The data in your sync tables won’t be available to the agent unless you index them. You should set up indexing for sync tables that:

  1. Have at least one free-text column (description, notes, body, etc.)
  2. Have a link column

See the Indexing guide for more information on adding indexing features to your sync table, and the Developing & testing guide for testing.

Add chat skills where appropriate

A default chat skill is generated for every Pack, meaning you can chat with your Pack right away. It has access to all of the formulas, actions, and indexed knowledge in your Pack.

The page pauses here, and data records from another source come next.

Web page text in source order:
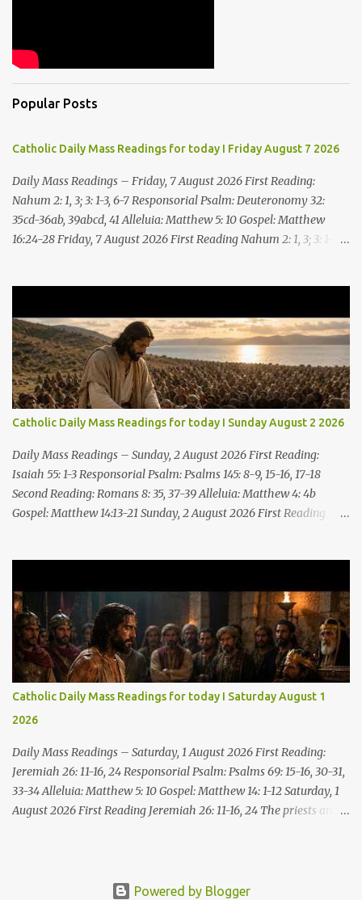
Popular Posts
Catholic Daily Mass Readings for today I Friday August 7 2026
Daily Mass Readings – Friday, 7 August 2026 First Reading:
Nahum 2: 1, 3; 3: 1-3, 6-7 Responsorial Psalm: Deuteronomy 32:
35cd-36ab, 39abcd, 41 Alleluia: Matthew 5: 10 Gospel: Matthew
16:24-28 Friday, 7 August 2026 First Reading Nahum 2: 1, 3; 3: 1-3,
he is completely destroyed. The LORD will restore the vine of
Jacob, the pride of Israel, Though ravagers have ravaged them
and ruined the tendrils.Woe to the bloody city, all lies, full of
plunder, whose looting never stops! The crack of the whip, the
rumbling sounds of wheels; horses a-gallop, chariots bounding,
Cavalry charging, the flame of the sword, the flash of the spear,
the many slain, the heaping corpses, the endless bodies to stumble
upon! I will cast filth upon you, disgrace you and put you to shame;
Till everyone who sees ...
Catholic Daily Mass Readings for today I Sunday August 2 2026
Daily Mass Readings – Sunday, 2 August 2026 First Reading:
Isaiah 55: 1-3 Responsorial Psalm: Psalms 145: 8-9, 15-16, 17-18
Second Reading: Romans 8: 35, 37-39 Alleluia: Matthew 4: 4b
Gospel: Matthew 14:13-21 Sunday, 2 August 2026 First Reading
spend your money for what is not bread; your wages for what
fails to satisfy? Heed me, and you shall eat well, you shall delight
in rich fare. Come to me heedfully, listen, that you may have life. I
will renew with you the everlasting covenant, the benefits assured
to David. Responsorial Psalm Psalm 145:8-9, 15-16, 17-18 The hand
of the Lord feeds us; he answers all our needs. The LORD is
gracious and merciful, slow to anger and of great kindness. The
LORD is good to all and compassionate toward all his works. The
hand of the Lord...
Catholic Daily Mass Readings for today I Saturday August 1
2026
Daily Mass Readings – Saturday, 1 August 2026 First Reading:
Jeremiah 26: 11-16, 24 Responsorial Psalm: Psalms 69: 15-16, 30-31,
33-34 Alleluia: Matthew 5: 10 Gospel: Matthew 14: 1-12 Saturday, 1
August 2026 First Reading Jeremiah 26: 11-16, 24 The priests and
princes and all the people: “It was the LORD who sent me to
Powered by Blogger
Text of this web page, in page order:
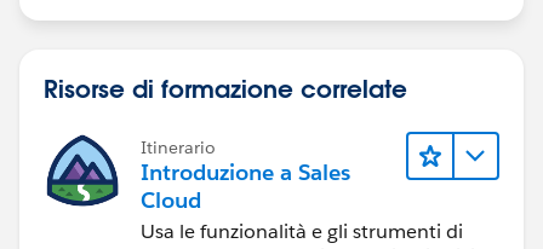
Risorse di formazione correlate
Itinerario
Introduzione a Sales
Cloud
Usa le funzionalità e gli strumenti di
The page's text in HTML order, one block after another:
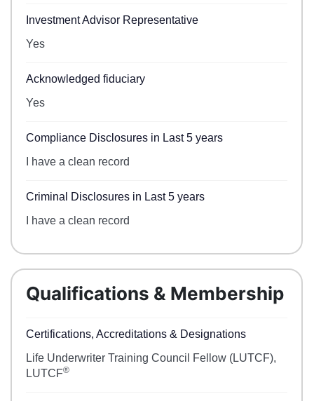
Investment Advisor Representative
Yes
Acknowledged fiduciary
Yes
Compliance Disclosures in Last 5 years
I have a clean record
Criminal Disclosures in Last 5 years
I have a clean record
Qualifications & Membership
Certifications, Accreditations & Designations
Life Underwriter Training Council Fellow (LUTCF),
LUTCF®
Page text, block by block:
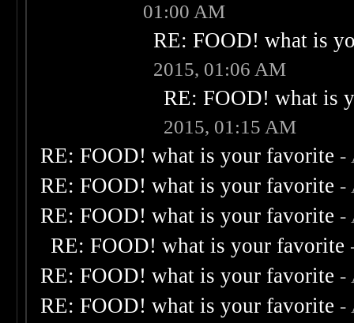
01:00 AM
RE: FOOD! what is
2015, 01:06 AM
RE: FOOD! what is
2015, 01:15 AM
RE: FOOD! what is your favorite -
RE: FOOD! what is your favorite -
RE: FOOD! what is your favorite -
RE: FOOD! what is your favorite
RE: FOOD! what is your favorite -
RE: FOOD! what is your favorite -
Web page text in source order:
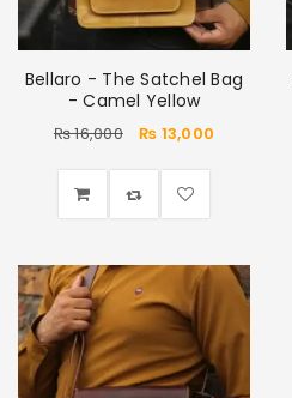
Bellaro - The Satchel Bag
- Camel Yellow
₨16,000 ₨ 13,000

While the default chat skill can handle a wide range of user questions and prompts, it may struggle with the more nuanced tasks. In those cases, you should add additional skills to your Pack, providing a custom prompt that better guides the LLM.

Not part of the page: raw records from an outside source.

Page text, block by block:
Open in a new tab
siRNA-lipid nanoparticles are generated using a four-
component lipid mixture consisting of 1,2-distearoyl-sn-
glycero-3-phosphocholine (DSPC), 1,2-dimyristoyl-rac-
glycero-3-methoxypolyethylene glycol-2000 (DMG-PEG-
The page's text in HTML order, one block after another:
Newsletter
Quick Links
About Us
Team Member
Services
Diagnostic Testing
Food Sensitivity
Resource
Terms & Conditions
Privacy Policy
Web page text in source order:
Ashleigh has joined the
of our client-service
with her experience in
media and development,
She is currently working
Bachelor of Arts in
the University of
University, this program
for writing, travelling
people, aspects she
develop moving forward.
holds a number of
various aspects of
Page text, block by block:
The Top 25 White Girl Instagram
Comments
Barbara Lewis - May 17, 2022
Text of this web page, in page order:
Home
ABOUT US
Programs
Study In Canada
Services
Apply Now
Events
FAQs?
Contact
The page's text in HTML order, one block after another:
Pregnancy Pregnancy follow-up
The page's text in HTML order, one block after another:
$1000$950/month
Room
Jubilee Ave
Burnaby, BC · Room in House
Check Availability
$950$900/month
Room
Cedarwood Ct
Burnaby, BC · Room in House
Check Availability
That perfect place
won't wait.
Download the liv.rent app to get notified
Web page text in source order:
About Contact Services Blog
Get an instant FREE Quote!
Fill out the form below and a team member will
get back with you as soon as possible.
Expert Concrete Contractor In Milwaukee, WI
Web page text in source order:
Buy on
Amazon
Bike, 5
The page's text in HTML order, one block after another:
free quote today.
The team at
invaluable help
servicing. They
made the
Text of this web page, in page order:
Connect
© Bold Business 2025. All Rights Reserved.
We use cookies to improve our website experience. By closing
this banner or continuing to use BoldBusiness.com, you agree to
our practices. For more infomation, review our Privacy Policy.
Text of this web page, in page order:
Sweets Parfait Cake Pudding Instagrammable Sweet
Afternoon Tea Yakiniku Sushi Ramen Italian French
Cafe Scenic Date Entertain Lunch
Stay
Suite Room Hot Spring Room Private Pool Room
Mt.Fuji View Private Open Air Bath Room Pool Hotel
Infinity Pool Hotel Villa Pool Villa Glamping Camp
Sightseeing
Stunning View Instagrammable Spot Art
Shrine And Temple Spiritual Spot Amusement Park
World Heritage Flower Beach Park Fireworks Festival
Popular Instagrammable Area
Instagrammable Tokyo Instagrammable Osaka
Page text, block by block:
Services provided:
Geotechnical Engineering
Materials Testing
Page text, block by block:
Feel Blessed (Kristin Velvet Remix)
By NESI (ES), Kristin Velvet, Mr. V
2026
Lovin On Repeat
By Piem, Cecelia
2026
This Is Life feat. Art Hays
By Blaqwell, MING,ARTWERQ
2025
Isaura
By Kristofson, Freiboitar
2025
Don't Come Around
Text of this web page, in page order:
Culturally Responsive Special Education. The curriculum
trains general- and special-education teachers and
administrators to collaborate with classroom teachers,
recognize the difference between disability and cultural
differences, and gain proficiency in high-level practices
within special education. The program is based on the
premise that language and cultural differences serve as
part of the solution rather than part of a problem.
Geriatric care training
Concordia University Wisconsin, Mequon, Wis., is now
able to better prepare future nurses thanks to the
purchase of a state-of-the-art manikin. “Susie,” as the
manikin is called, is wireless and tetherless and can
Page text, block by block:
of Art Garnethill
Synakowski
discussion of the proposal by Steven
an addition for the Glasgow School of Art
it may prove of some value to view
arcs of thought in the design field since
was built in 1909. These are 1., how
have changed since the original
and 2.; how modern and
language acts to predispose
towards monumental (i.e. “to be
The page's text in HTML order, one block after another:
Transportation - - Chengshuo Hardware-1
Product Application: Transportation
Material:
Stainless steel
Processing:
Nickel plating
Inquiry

See the Skills guide for more information on how to add custom skills.

Utilize suggestions

One of Grammarly’s most powerful features is to see what the user is writing and make suggestions on how to improve it. The same suggestion UI is available to agents.

Look for potential use cases where making a writing suggestion would be beneficial—for example, filling in a placeholder or providing additional context about a term or phrase.

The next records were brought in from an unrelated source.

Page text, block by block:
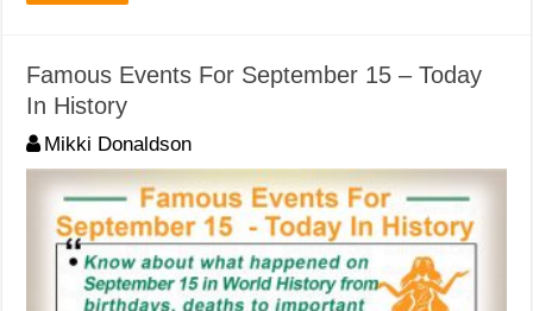
Famous Events For September 15 – Today
In History
Mikki Donaldson
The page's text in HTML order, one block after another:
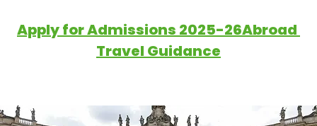
Apply for Admissions 2025-26Abroad
Travel Guidance
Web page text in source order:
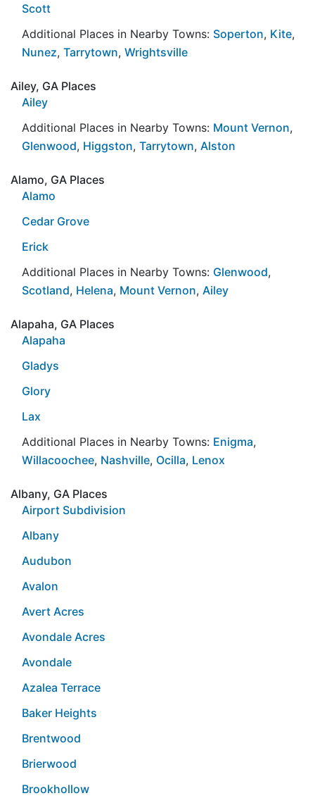
Scott
Additional Places in Nearby Towns: Soperton, Kite,
Nunez, Tarrytown, Wrightsville
Ailey, GA Places
Ailey
Additional Places in Nearby Towns: Mount Vernon,
Glenwood, Higgston, Tarrytown, Alston
Alamo, GA Places
Alamo
Cedar Grove
Erick
Additional Places in Nearby Towns: Glenwood,
Scotland, Helena, Mount Vernon, Ailey
Alapaha, GA Places
Alapaha
Gladys
Glory
Lax
Additional Places in Nearby Towns: Enigma,
Willacoochee, Nashville, Ocilla, Lenox
Albany, GA Places
Airport Subdivision
Albany
Audubon
Avalon
Avert Acres
Avondale Acres
Avondale
Azalea Terrace
Baker Heights
Brentwood
Brierwood
Brookhollow
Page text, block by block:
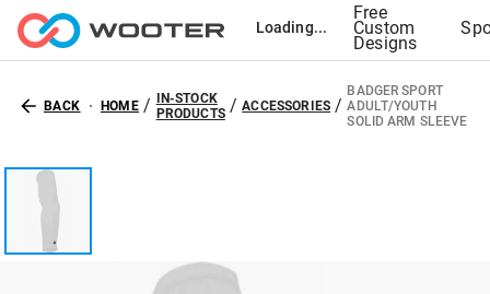
Loading...
Free
Custom
Designs
BACK HOME / IN-STOCK
PRODUCTS/ACCESSORIES/
BADGER SPORT
ADULT/YOUTH
SOLID ARM SLEEVE
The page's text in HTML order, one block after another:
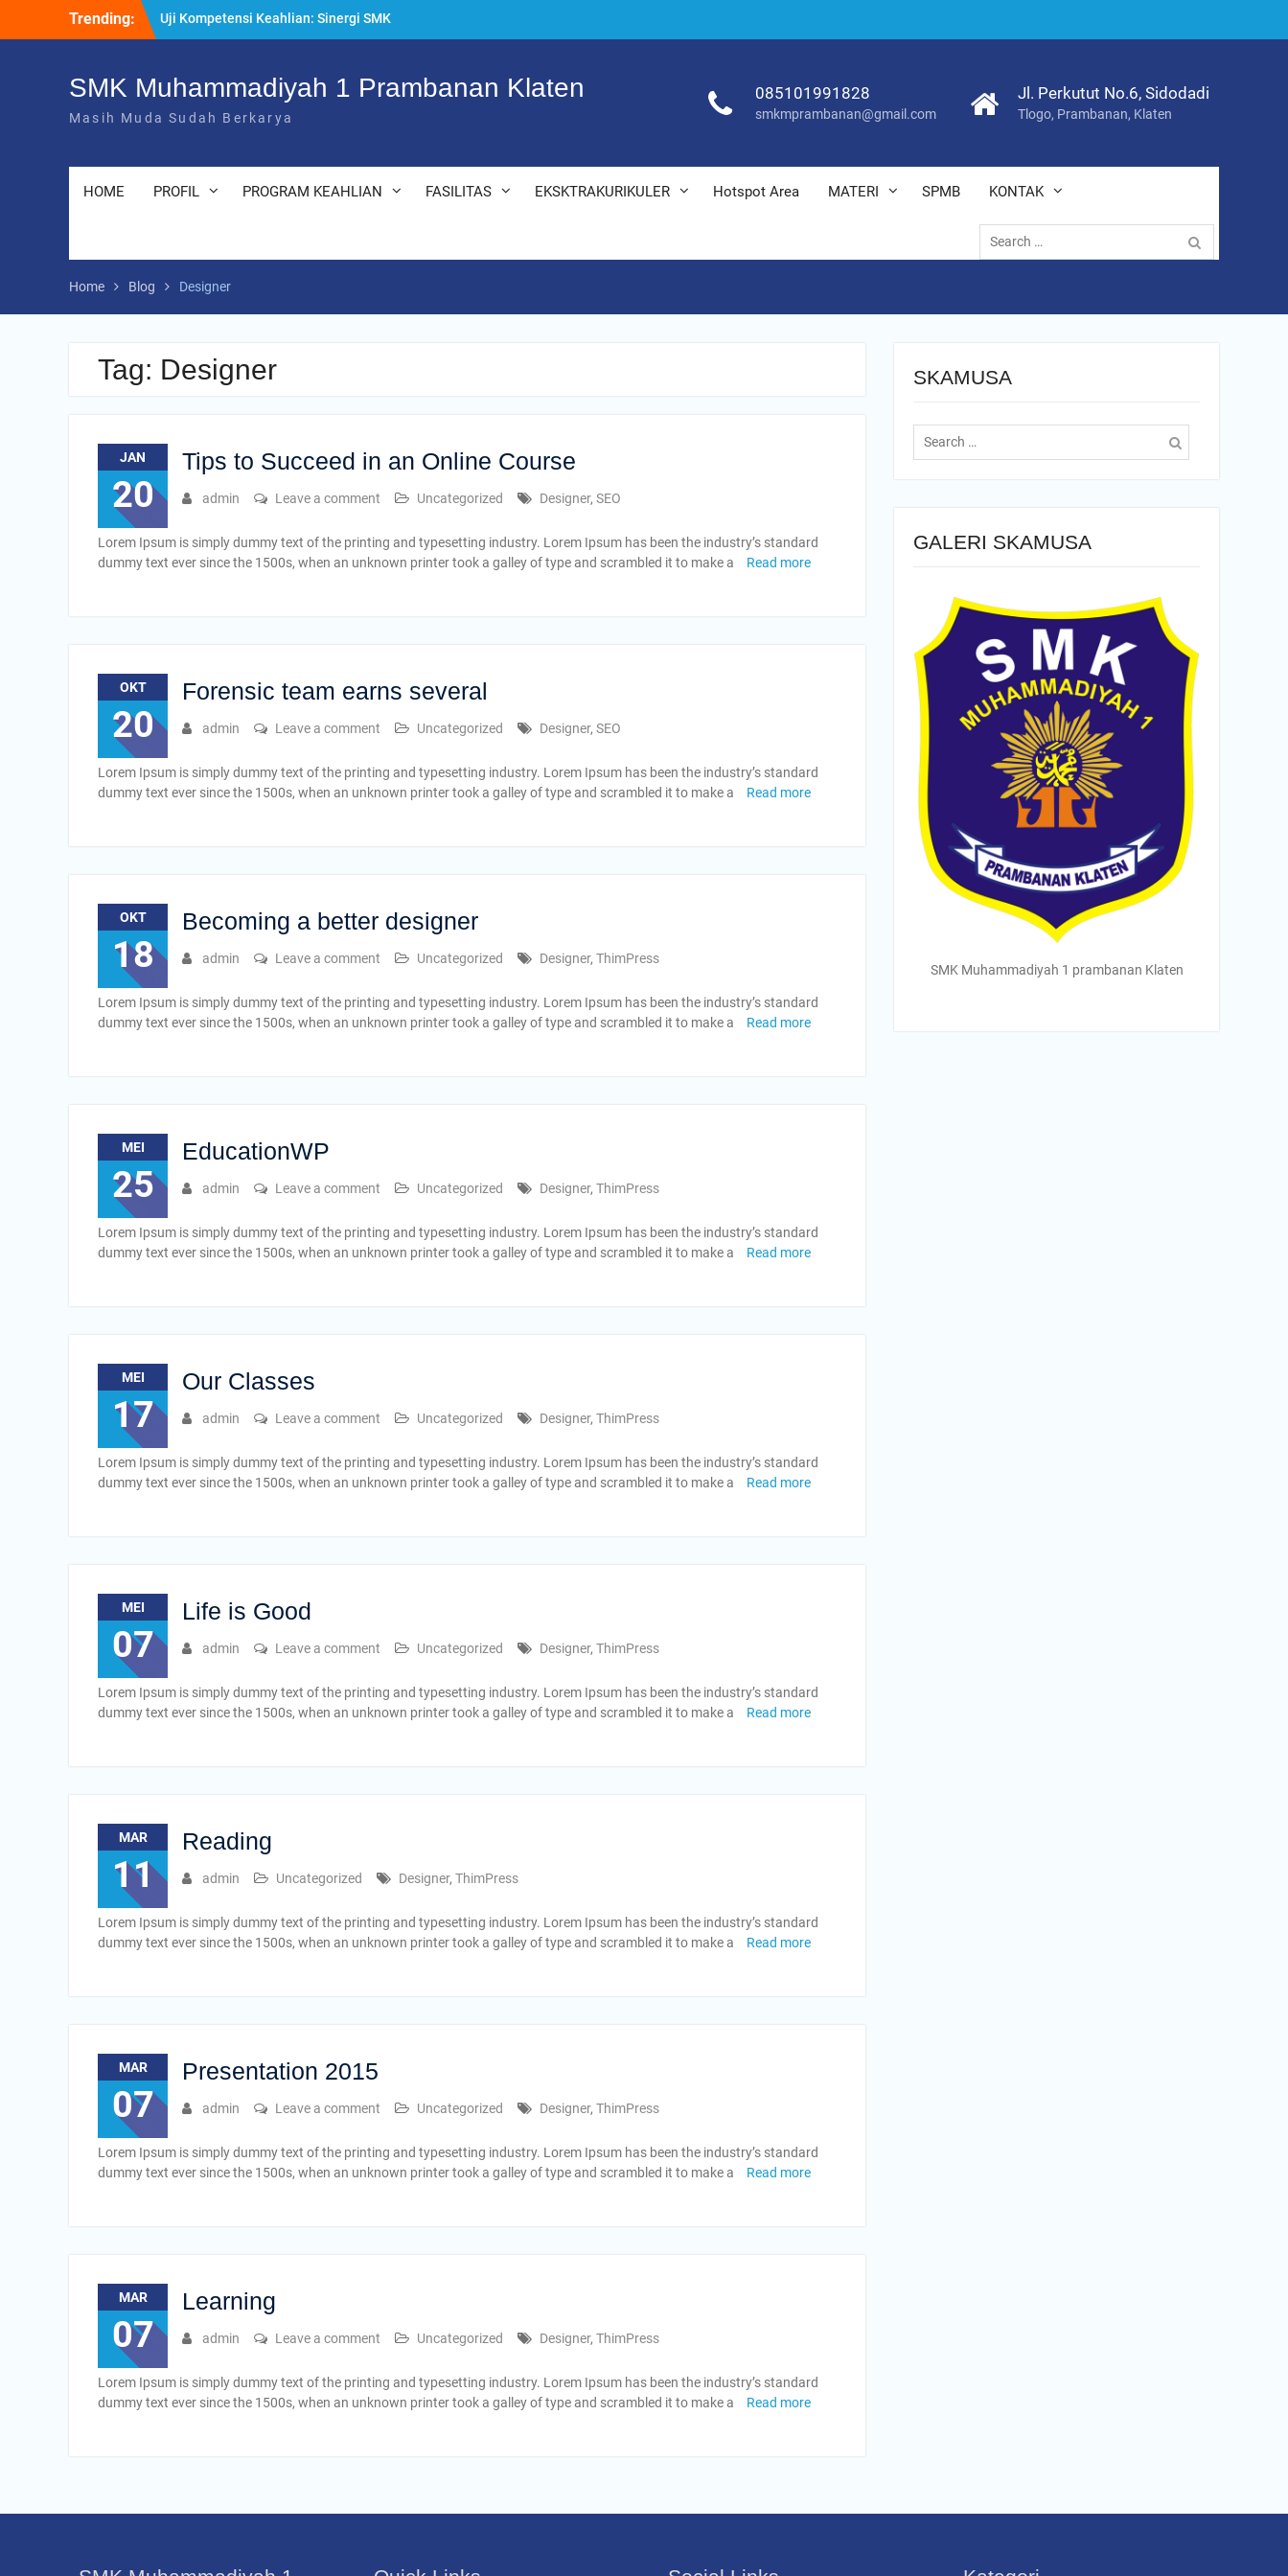
Trending:
Uji Kompetensi Keahlian: Sinergi SMK
Bersama LSP dalam Mencetak Lulusan
“Pesantren Ramadan” Sebagai Momentum
Bermuhasabah dan Perbaikan Diri
205 Murid Baru Ikuti Fortasi dan MPLS,
SMK Muhammadiyah 1 Prambanan Klaten
Masih Muda Sudah Berkarya
085101991828
smkmprambanan@gmail.com
Jl. Perkutut No.6, Sidodadi
Tlogo, Prambanan, Klaten
HOME PROFIL PROGRAM KEAHLIAN FASILITAS EKSKTRAKURIKULER Hotspot Area MATERI SPMB KONTAK
Search
for:
Home Blog Designer
Tag: Designer
JAN
20
Tips to Succeed in an Online Course
admin Leave a comment Uncategorized Designer, SEO
Lorem Ipsum is simply dummy text of the printing and typesetting industry. Lorem Ipsum has been the industry’s standard
dummy text ever since the 1500s, when an unknown printer took a galley of type and scrambled it to make a
Read more
OKT
20
Forensic team earns several
admin Leave a comment Uncategorized Designer, SEO
Lorem Ipsum is simply dummy text of the printing and typesetting industry. Lorem Ipsum has been the industry’s standard
dummy text ever since the 1500s, when an unknown printer took a galley of type and scrambled it to make a
Read more
OKT
18
Becoming a better designer
admin Leave a comment Uncategorized Designer, ThimPress
Lorem Ipsum is simply dummy text of the printing and typesetting industry. Lorem Ipsum has been the industry’s standard
dummy text ever since the 1500s, when an unknown printer took a galley of type and scrambled it to make a
Read more
MEI
25
EducationWP
admin Leave a comment Uncategorized Designer, ThimPress
Lorem Ipsum is simply dummy text of the printing and typesetting industry. Lorem Ipsum has been the industry’s standard
dummy text ever since the 1500s, when an unknown printer took a galley of type and scrambled it to make a
Read more
MEI
17
Our Classes
admin Leave a comment Uncategorized Designer, ThimPress
Lorem Ipsum is simply dummy text of the printing and typesetting industry. Lorem Ipsum has been the industry’s standard
dummy text ever since the 1500s, when an unknown printer took a galley of type and scrambled it to make a
Read more
MEI
07
Life is Good
admin Leave a comment Uncategorized Designer, ThimPress
Lorem Ipsum is simply dummy text of the printing and typesetting industry. Lorem Ipsum has been the industry’s standard
dummy text ever since the 1500s, when an unknown printer took a galley of type and scrambled it to make a
Read more
MAR
11
Reading
admin Uncategorized Designer, ThimPress
Lorem Ipsum is simply dummy text of the printing and typesetting industry. Lorem Ipsum has been the industry’s standard
dummy text ever since the 1500s, when an unknown printer took a galley of type and scrambled it to make a
Read more
MAR
07
Presentation 2015
admin Leave a comment Uncategorized Designer, ThimPress
Lorem Ipsum is simply dummy text of the printing and typesetting industry. Lorem Ipsum has been the industry’s standard
dummy text ever since the 1500s, when an unknown printer took a galley of type and scrambled it to make a
Read more
MAR
07
Learning
admin Leave a comment Uncategorized Designer, ThimPress
Lorem Ipsum is simply dummy text of the printing and typesetting industry. Lorem Ipsum has been the industry’s standard
dummy text ever since the 1500s, when an unknown printer took a galley of type and scrambled it to make a
Read more
SKAMUSA
Search
for:
GALERI SKAMUSA
SMK Muhammadiyah 1 prambanan Klaten

See the Screen annotation tools section guide for more information.

Adding features for agents only

During the upgrade process, you may need to adjust your Pack to work better with the LLM. You'll want to avoid breaking the experience for existing users of your Pack, and there are tactics to do so.

Hidden formulas

You can add a new formula just for the LLM to use by adding isExperimental: true to the definition. These won't be displayed to users in Coda docs, but will be made available to the LLM to call.

pack.addFormula({
  name: "GetWorkspaceId",
  description: "Gets the ID of the user's workspace.",
  parameters: [],
  resultType: coda.ValueType.String,
  // Hide this in Coda docs, but allow the LLM to use it.
  isExperimental: true,
  execute: async function (args, context) {
    // ...
  },
});

LLM instructions

The LLM uses the formula and parameter descriptions to understand how to use them, but sometimes the agent needs more information to call them reliably. You can provide an alternate description just for the LLM to use by setting the instructions field on the formula or parameter.

pack.addFormula({
  name: "CreateContact",
  description: "Creates a new contact.",
  instructions: `
    Creates a new contact for a given customer.
    The contact should be an individual who works at the company.
    To save the contact information for the business as a whole, use the
    UpdateCustomer formula instead.
  `,
  parameters: [
    coda.makeParameter({
      type: coda.ParameterType.String,
      name: "name",
      description: "The name of the contact.",
      instructions: `
        The name of the contact.
        If available, provide the full name (first, middle, and last).
        Don't include prefixes and suffixes (Dr., Esq., etc.).
      `,
    }),
    // ...
  ],
  resultType: coda.ValueType.String,
  execute: async function (args, context) {
    // ...
  },
});

Known limitations

Currently, some Pack features don't work in agents.

  • parameter autocomplete - The LLM can't see the possible autocomplete values for a parameter. If the list of possible values is small, include them in the parameter description.
  • vararg parameters - The LLM can't set vararg parameters. As a workaround, add a hidden formula that uses a JSON string parameter instead.
  • ConnectionRequirement.Optional - If user auth is defined, users will need to sign in before they can use the agent at all.
  • Two-way sync - Agents can't edit records using two-way sync. As a workaround, add an action formula that can update a record.